Tuesday, February 27, 2007

Follow your instincts

So there I was, hanging out in line at the post office with Eric and Caitlin, shipping off an extremely late Xmas gift to my nephew Daniel, when I noticed this guy walk in.

He was wearing a long flowing robe thing, had long kind of crazy hair, dark sunglasses and yes, had brown skin. In this land of Many White People he stood out, to me. And we were in a post office.

He went over to a rack of post boxes and got something out and then went whipping around the corner further into the building.

And I got nervous.

Considering that I live in No Wheresville when it comes to "sensitive sites" of Colorado, why was I nervous? What was I expecting to happen? Why did I react that way when I don't even watch TV news or listen to news radio all that often. I'm not constantly getting spammed with the message "Be Afraid!" and yet, I was worried about this guy, doing something ordinary, in the post office.

Nothing happened. Nothing. We finished up and went home. The post office did not go Boom! later on that day.

It did, however, remind me that there was a book that I had been meaning to read for some time, so I finally picked it up from the library: The Gift of Fear. It's been pretty interesting reading so far and creepy, too. I highly recommend it.

One of his examples was this:

A television news show reports on a man who shot and killed his wife at her work. A restraining order had been served on him the same day as his divorce papers, coincidentally also his birthday. The news story tells of the man's threats, of his being fired from his job, of his putting a gun to his wife's head the week before the killing, of his stalking her. Even with all these facts, the reporter ends with: "Officials concede that no one could have predicted this would happen."

My response to that was Buh-whaaa?! With all of that information, exactly how couldn't they figure out that her life was actually in danger?!

And so another woman becomes a statistic.

So here I am, learning about honing my instincts so that I can learn to process what is actually a threat from false alarms. My false alarm in the post office just reminded me that I need to pay attention to my instincts and get them a little exercise.

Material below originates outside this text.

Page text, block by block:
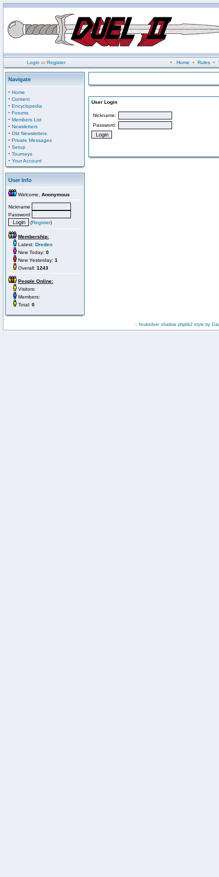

One day, it might make all the difference.

3 comments:

Anonymous said...

One day years ago I was walking our dachshund down the street. In front of us was a man in a leather jacket striding along about a half-block ahead. As he walked, I watched as the fringe on his jacket swung rhythmically. Suddenly he turned around, arms outstretched as if he were holding a handgun with both hands. He looked straight and me, jerked his hands as if firing, and said, "Bang." I read the word on his lips. Then he turned back around and walked on his merry way. I stood frozen, my heart thundering, then tottered home on shaky legs. If he'd actually had the gun he pretended to use, I'd have been dead meat. From this experience I've concluded that paranoia is not only one's first line of defense, it's reasonable to have it now and again. You follow those instincts and don't automatically pooh-pooh them. There are some craaaaazy mothers out there.

Anonymous said...

I get these all the time, 99% of the time I'm right, and totally saved my neck at least one time, fight or flight, some times it's wiser to fly!
One time in a mall I was shopping and had seen the same man a couple of times in different stores and in the hallways. I got this errie feeling that something would happen if I didn't acknowledge it. So I turned around that very second only to see this man directly behind me, so I turned and looked at him, dead in the face and with that he walked away! So if I was going to be his victim of the day, I wasn't after having had made eye contact.
Creepy guy running around in a post office would've had my hair standing up and I probably would've left with out mailing the parcel.

Woman with a Hatchet said...

Um...EEK? To both of your stories.

I'm glad you're both OK. Eye contact does seem to be a big deal breaker for a perp looking for a victim. Also, not walking hunched over and looking like a victim is a big part of it too.

They have profiles, or types that they're looking for - so don't look like a victim and chances are much better that you won't be.

The book talks about things to look out for, I'll probably talk about them in another post. Very good info to know.